# RedHat 9  -schwarzer Bildschirm



## Patro (8. Dezember 2003)

Hi Leude

Habe bereits die Foren durchsucht ein paar Ansätze gefunden, diese auch befolgt, aber es hat nix gebracht......Darum ein neuer Thread zum alten Thema^^

Zuerst einmal meine Hardware:
Geforce 4 Ti-4200 (MSI)
Samsung Syncmaster 181T (DVI)


Also ich habe RedHat 9 über Textmode installiert, da bei der  Initialisierung des X-Servers das Bildschirm schwarz wurde...Aber aufgeschoben ist nicht aufgehoben.  Hab mich inzwischen eingelesen und heruasgefunden, dass RedHat und DVI-TFT Komplikationen verursachen. 

Das erste Problem taucht schon bereits nach der Installation auf: Kein Bildsignal!
Da hab ich ins Runlevel 3 gebootet und dort bei der Config -> Section Device
die folgende Zeile eingefügt:  Option "Flatpanel"

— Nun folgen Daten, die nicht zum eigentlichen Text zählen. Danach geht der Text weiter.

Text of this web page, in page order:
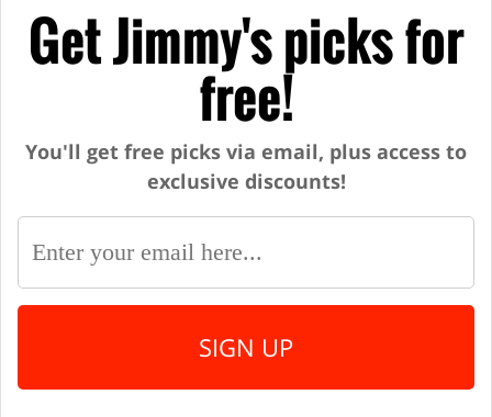
Get Jimmy's picks for
free!
You'll get free picks via email, plus access to
exclusive discounts!
SIGN UP
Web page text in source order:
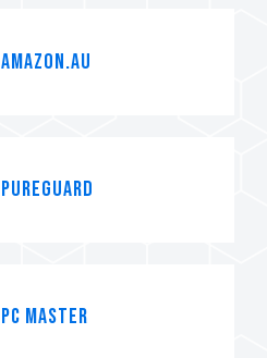
Amazon.au
pureguard
PC MASTER
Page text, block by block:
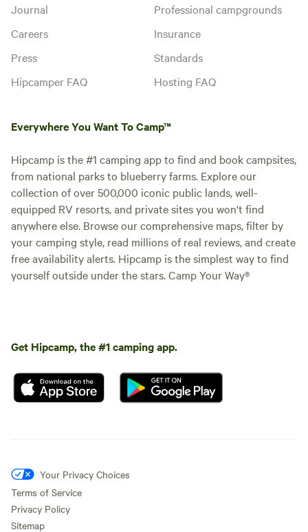
Journal
Careers
Press
Hipcamper FAQ
Professional campgrounds
Insurance
Standards
Hosting FAQ
Everywhere You Want To Camp™
Hipcamp is the #1 camping app to find and book campsites,
from national parks to blueberry farms. Explore our
collection of over 500,000 iconic public lands, well-
equipped RV resorts, and private sites you won't find
anywhere else. Browse our comprehensive maps, filter by
your camping style, read millions of real reviews, and create
free availability alerts. Hipcamp is the simplest way to find
yourself outside under the stars. Camp Your Way®
Get Hipcamp, the #1 camping app.
Your Privacy Choices
Terms of Service
Privacy Policy
Sitemap
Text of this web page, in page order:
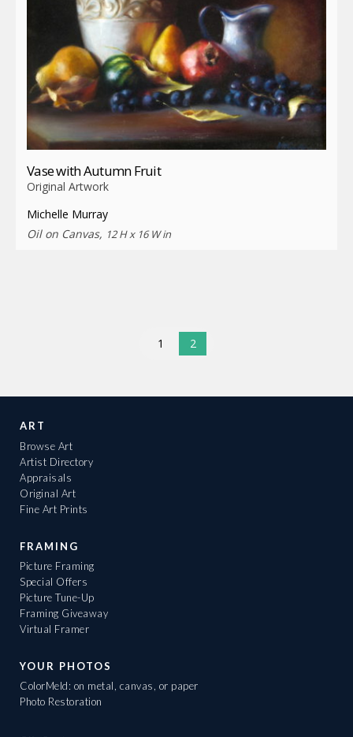
Vase with Autumn Fruit
Original Artwork
Michelle Murray
Oil on Canvas, 12 H x 16 W in
1 2
ART
Browse Art
Artist Directory
Appraisals
Original Art
Fine Art Prints
FRAMING
Picture Framing
Special Offers
Picture Tune-Up
Framing Giveaway
Virtual Framer
YOUR PHOTOS
ColorMeld: on metal, canvas, or paper
Photo Restoration
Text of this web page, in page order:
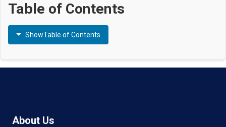
Table of Contents
ShowTable of Contents
About Us
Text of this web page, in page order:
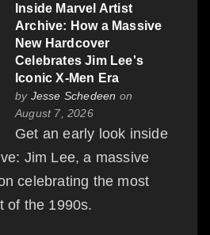
Inside Marvel Artist
Archive: How a Massive
New Hardcover
Celebrates Jim Lee's
Iconic X-Men Era
by Jesse Schedeen on
August 7, 2026
Get an early look inside
Jim Lee, a massive
celebrating the most
of the 1990s.
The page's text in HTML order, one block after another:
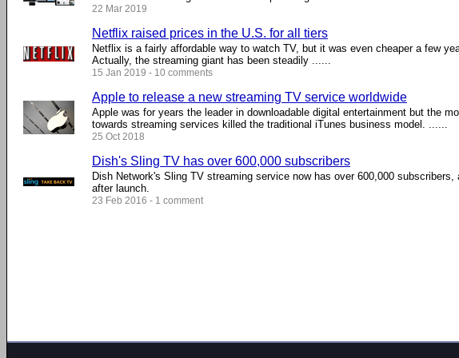
22 Mar 2019
Netflix raised prices in the U.S. for all tiers
Netflix is a fairly affordable way to watch TV, but it was even cheaper a few
Actually, the streaming giant has been steadily ......
15 Jan 2019 - 10 comments
Apple to release a new streaming TV service worldwide
Apple was for years the leader in downloadable digital entertainment but the
towards streaming services killed the traditional iTunes business model. ......
25 Oct 2018
Dish's Sling TV has over 600,000 subscribers
Dish Network's Sling TV streaming service now has over 600,000 subscribers,
after launch.
23 Feb 2016 - 1 comment
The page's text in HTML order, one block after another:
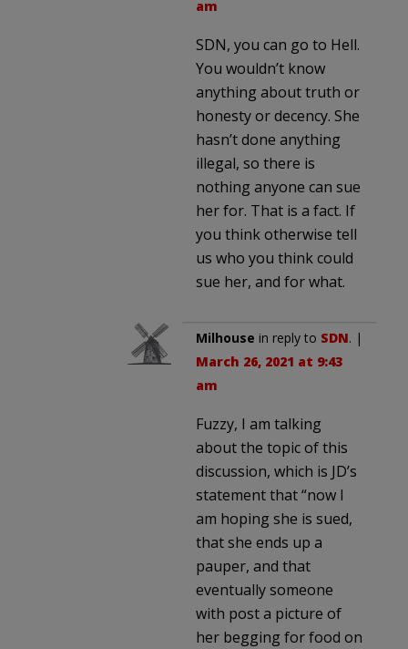
am
SDN, you can go to Hell.
You wouldn’t know
anything about truth or
honesty or decency. She
hasn’t done anything
illegal, so there is
nothing anyone can sue
her for. That is a fact. If
you think otherwise tell
us who you think could
sue her, and for what.
Milhouse in reply to SDN. |
March 26, 2021 at 9:43
am
Fuzzy, I am talking
about the topic of this
discussion, which is JD’s
statement that “now I
am hoping she is sued,
that she ends up a
pauper, and that
eventually someone
with post a picture of
her begging for food on
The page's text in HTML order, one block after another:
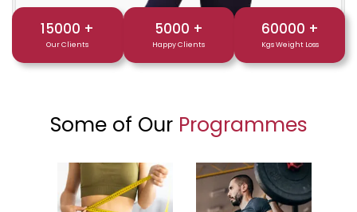
15000 +
Our Clients
5000 +
Happy Clients
60000 +
Kgs Weight Loss
Some of Our Programmes
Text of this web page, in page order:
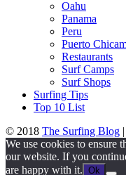
Oahu
Panama
Peru
Puerto
Restaurants
Surf Camps
Surf Shops
Surfing Tips
Top 10 List
© 2018 The Surfing Blog |
We use cookies to ensure
our website. If you
are happy with it. Ok
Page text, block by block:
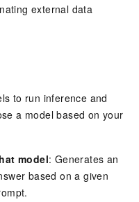
external data
to run inference and
a model based on your
model: Generates an
based on a given
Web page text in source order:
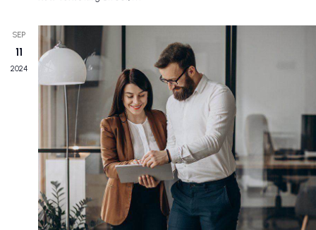
SEP
11
2024
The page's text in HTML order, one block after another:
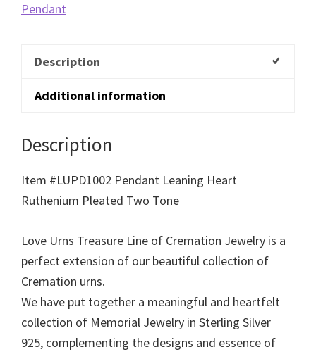
Pendant
Description
Additional information
Description
Item #LUPD1002 Pendant Leaning Heart
Ruthenium Pleated Two Tone
Love Urns Treasure Line of Cremation Jewelry is a
perfect extension of our beautiful collection of
Cremation urns.
We have put together a meaningful and heartfelt
collection of Memorial Jewelry in Sterling Silver
925, complementing the designs and essence of
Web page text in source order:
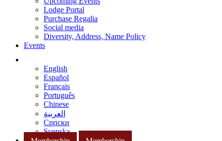
Lodge Portal
Purchase Regalia
Social media
Diversity, Address, Name Policy
Events
English
Español
Français
Português
Chinese
العربية
Српски
Svenska
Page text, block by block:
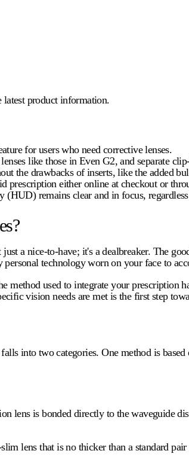
product information.
for users who need corrective lenses.
like those in Even G2, and separate
the drawbacks of inserts, like the added
prescription either online at checkout or
(HUD) remains clear and in focus,
a nice-to-have; it's a dealbreaker. The
technology worn on your face to
method used to integrate your prescription
vision needs are met is the first step
into two categories. One method is
lens is bonded directly to the waveguide
lens that is no thicker than a standard pair

Voila Bildsignal wieder da!

Das zweite eigentlich Problem ist nun: schwarzer Bildschirm trotz Bildsignal
Da hb ich bei euch nachgeguckt und den folgenden Hinweis gefunden: 
Section Monitor: Option "ConnectedMonitor" "DFP"
Hab schon gedacht, jetzt läuft das Ganze, aber nach der Editierung ist der Screen immer noch schwarz.

Wer kann mir helfen
Achja die Monitorangaben (Horizontal- und Vertikalwerte) sind richtig. (laut Samsung)
Aber ich denke es liegt an der Grafikkarte, hab aber keine Ahnung wie ich den Treiber installieren soll .....Bin halt ein Newbie
Danke im voraus


----------



## Sway (8. Dezember 2003)

Eigendlich sollte dir der teil mit den *Option          "ConnectedMonitor"      "DFP"* helfen... Kann aber auch gut sein, das es erst mit den entsprechenden Videokarten treibern funktioniert. Ich hatte den immer gleich am anfang mitinstalliert. 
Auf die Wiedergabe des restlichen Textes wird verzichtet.